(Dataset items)
########################################

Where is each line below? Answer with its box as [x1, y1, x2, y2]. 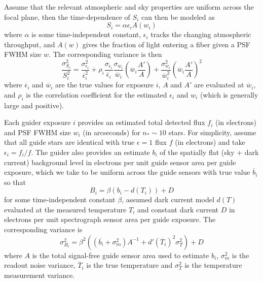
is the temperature [184, 260, 242, 270]
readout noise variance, [4, 260, 76, 270]
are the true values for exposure [55, 79, 154, 90]
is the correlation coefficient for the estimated [26, 89, 167, 100]
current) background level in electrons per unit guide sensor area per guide [4, 156, 236, 167]
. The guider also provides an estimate [31, 146, 150, 157]
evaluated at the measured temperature [4, 204, 127, 214]
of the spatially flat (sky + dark [160, 146, 259, 157]
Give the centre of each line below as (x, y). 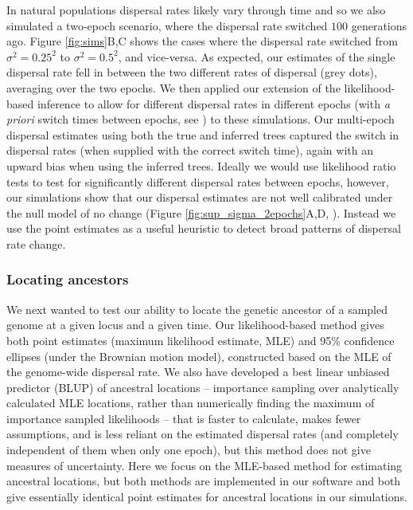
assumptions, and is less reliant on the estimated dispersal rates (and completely (203, 434)
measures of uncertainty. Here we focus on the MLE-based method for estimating (205, 465)
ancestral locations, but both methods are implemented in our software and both (204, 481)
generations (379, 25)
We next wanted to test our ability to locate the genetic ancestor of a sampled (197, 309)
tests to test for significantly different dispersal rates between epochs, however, (198, 181)
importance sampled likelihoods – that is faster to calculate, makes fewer (184, 418)
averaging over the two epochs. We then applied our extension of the (173, 87)
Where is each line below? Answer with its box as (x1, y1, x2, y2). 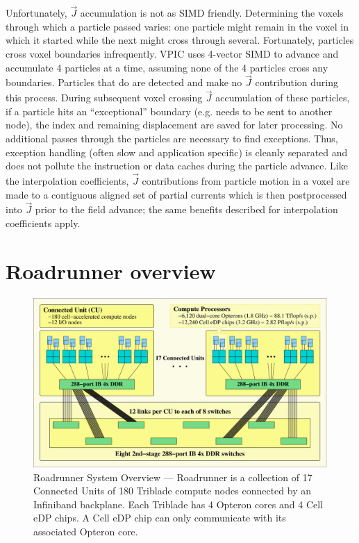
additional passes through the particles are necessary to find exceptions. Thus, (6, 131, 338, 145)
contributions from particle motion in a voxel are (142, 174, 350, 187)
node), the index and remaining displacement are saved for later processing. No (6, 117, 343, 132)
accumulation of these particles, (215, 90, 350, 105)
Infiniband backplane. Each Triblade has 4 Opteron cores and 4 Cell (33, 496, 324, 511)
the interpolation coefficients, (6, 174, 129, 187)
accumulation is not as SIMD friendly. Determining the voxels (80, 6, 344, 20)
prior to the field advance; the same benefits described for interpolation (35, 202, 338, 217)

########################################

For every line above that holds the word "estimated", report the whole line.

is the correlation coefficient for the estimated [26, 89, 167, 100]
assumptions, and is less reliant on the estimated dispersal rates (and completely (203, 434)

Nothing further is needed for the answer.